2.1. Data preprocessing and sample evaluation
The original READ dataset of this study which including clinical information data, cancer tissues transcriptome data, and paracancerous tissues transcriptome data were derived from TCGA database (https://portal.gdc.cancer.gov/projects/).[8] A 171 samples clinical information dataset including characteristic M (metastasis), N (node), T (tumor), stage, event, sex, and age was selected. T refers to the condition of the primary tumor. N refers to the involvement of regional lymph nodes. M refers to distant transfers.[18] We also selected a 165 samples cancer tissues transcriptome dataset and a 9 samples paracancerous tissues transcriptome dataset including FPKM value of 60,483 genes (Table S1, Supplemental Digital Content). First, samples with missing clinical data were removed, and only samples which exist in both clinical dataset and cancer tissue transcriptome dataset were kept. Finally, the hierarchical clustering analysis was performed to remove the outliers from cancer tissue gene expression dataset. The hierarchical clustering were conducted using R function clust() in the cluster package.[19] This study based on public sources data, which contains its ethnic approval. Thus, we do not need any further ethnic approval.

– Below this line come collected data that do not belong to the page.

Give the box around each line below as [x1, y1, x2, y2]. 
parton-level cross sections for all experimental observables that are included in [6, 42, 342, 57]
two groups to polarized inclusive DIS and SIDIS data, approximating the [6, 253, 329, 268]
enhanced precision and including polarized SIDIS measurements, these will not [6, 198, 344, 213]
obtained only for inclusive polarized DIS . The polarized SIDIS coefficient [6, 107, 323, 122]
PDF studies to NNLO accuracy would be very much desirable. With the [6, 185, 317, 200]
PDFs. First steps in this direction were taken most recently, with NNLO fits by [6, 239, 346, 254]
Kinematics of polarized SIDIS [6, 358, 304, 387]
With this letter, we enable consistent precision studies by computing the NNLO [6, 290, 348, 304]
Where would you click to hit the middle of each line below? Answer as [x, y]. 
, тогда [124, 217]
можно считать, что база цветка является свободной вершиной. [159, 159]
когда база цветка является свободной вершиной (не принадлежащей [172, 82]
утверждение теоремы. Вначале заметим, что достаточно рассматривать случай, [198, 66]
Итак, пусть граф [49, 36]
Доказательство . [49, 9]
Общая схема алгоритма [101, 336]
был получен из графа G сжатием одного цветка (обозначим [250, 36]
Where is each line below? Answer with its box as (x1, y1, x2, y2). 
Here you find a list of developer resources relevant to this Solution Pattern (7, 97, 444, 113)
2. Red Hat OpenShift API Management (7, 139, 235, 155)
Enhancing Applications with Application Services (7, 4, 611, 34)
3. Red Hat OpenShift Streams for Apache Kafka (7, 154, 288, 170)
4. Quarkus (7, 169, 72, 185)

2.2. Analysis of differential expressed genes
t-Test is a commonly used method for DEGs verification. Guo et al[20] performed t-test and fold change method to analyze the GEO datasets (GSE10474) and found that PTK2, SRC, and CAV2 may be potential markers for diagnosis and treatment of ALI. Wang et al[21] applied t-test method to mine the DEGs in GEO datasets (GSE 29721) and found that genes (EGR1, FOS, and ETS2 etc) might play important roles in the pathogenesis of HCC and may be used as therapeutic targets for HCC management. In this study, FC-t algorithm was used to identify DEGs in READ. Fold change thresholds was set at Fold change >1.2 or Fold change <0.8, and P value was set at <.05.

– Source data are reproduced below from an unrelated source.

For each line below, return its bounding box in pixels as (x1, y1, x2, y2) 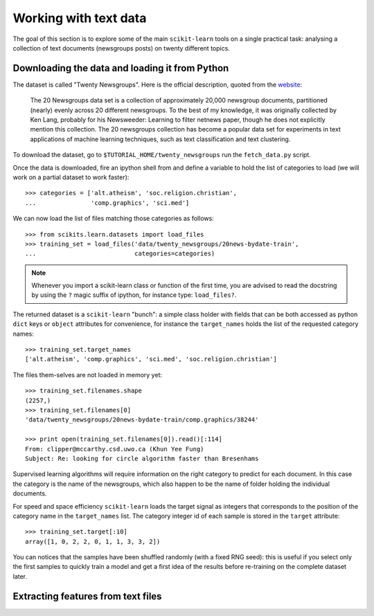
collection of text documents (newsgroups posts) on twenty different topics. (12, 44, 230, 52)
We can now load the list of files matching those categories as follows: (12, 215, 214, 223)
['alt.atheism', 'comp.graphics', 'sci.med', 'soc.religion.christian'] (25, 355, 277, 363)
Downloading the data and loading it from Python (12, 62, 229, 74)
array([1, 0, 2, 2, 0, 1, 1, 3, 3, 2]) (25, 537, 161, 545)
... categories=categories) (25, 250, 215, 257)
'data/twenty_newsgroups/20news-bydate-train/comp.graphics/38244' (25, 416, 259, 424)
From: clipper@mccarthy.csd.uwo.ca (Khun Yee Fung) (25, 445, 204, 453)
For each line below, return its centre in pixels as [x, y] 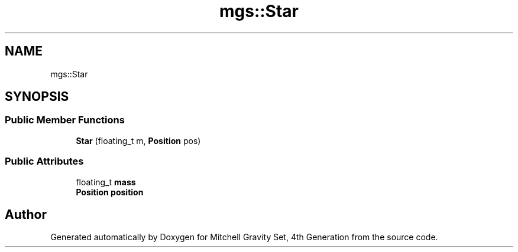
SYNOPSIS [37, 97]
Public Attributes [44, 161]
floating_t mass [106, 182]
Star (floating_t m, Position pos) [138, 140]
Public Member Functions [65, 120]
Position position [110, 192]
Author [26, 214]
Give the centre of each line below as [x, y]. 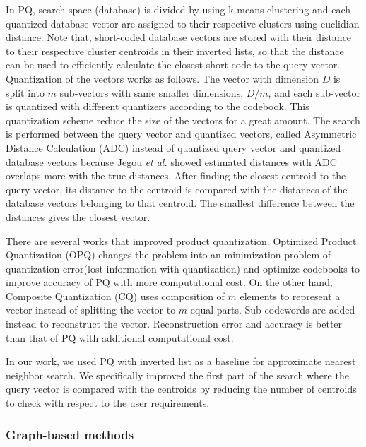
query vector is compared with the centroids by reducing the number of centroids [181, 389]
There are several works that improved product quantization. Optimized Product [181, 240]
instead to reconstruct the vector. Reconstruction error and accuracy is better [174, 324]
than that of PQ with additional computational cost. [120, 337]
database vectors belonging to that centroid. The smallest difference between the [180, 203]
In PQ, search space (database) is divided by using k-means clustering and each [178, 9]
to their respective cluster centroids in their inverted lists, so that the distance [175, 50]
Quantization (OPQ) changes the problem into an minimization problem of [169, 255]
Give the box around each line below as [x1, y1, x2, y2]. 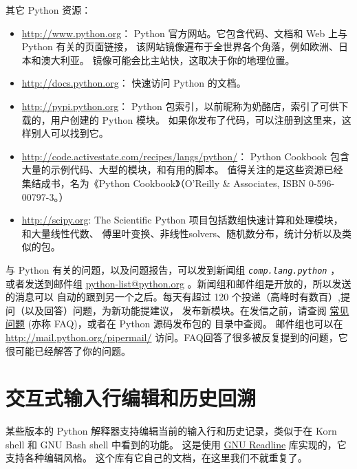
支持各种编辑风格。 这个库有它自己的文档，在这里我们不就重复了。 [6, 450, 307, 465]
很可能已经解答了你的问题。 [6, 343, 131, 358]
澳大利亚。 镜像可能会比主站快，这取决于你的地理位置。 [41, 52, 295, 67]
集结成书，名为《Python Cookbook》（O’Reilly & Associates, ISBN [21, 175, 306, 190]
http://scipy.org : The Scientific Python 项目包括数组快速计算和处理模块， [21, 212, 343, 227]
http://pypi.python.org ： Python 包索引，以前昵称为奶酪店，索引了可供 [21, 98, 339, 113]
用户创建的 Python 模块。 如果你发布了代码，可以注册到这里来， [50, 112, 342, 127]
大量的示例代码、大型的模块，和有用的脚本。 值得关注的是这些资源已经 [21, 162, 343, 177]
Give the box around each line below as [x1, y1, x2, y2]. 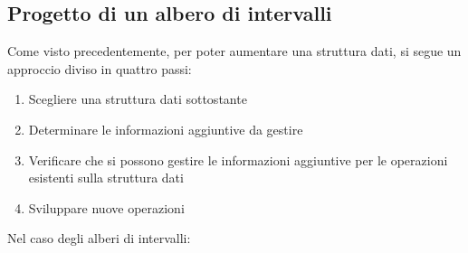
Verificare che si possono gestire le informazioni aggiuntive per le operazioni [28, 150, 448, 169]
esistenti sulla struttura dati [28, 168, 184, 187]
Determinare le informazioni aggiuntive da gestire [28, 119, 303, 138]
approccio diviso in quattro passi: [7, 59, 192, 78]
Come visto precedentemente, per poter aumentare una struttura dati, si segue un [7, 42, 462, 61]
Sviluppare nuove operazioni [28, 198, 185, 217]
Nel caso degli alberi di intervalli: [7, 229, 191, 248]
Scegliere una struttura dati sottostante [28, 89, 247, 108]

2.3. Construction of gene coexpression network
A Gene coexpression network was currently a generally accepted research method for transcriptomics research. In this study, Pearson correlation coefficients were used to construct a relationship matrix among DEGs in cancer tissues. In this study, the threshold was set at |Pearson correlation coefficient| > 0.7, and P value ≤ .01. A gene coexpression network was constructed based on selected interactions.
2.4. Community discovery algorithm analysis
In this study, 5 community discovery algorithms including multilevel,[10] leading eigenvector,[11] label progration,[12] infomap,[13] edge betweenness,[14] and random walk[15] were used to divided the gene coexpression network of DEGs into modules. Methods of multilevel, leading eigenvector, label progration, infomap, edge betweeness, and random walk were conducted R functions multilevel.community(), leading.eigenvector.community(), label.propagation.community(), infomap.community(), cluster_edge_betweenness(), random_walk() in igraph package.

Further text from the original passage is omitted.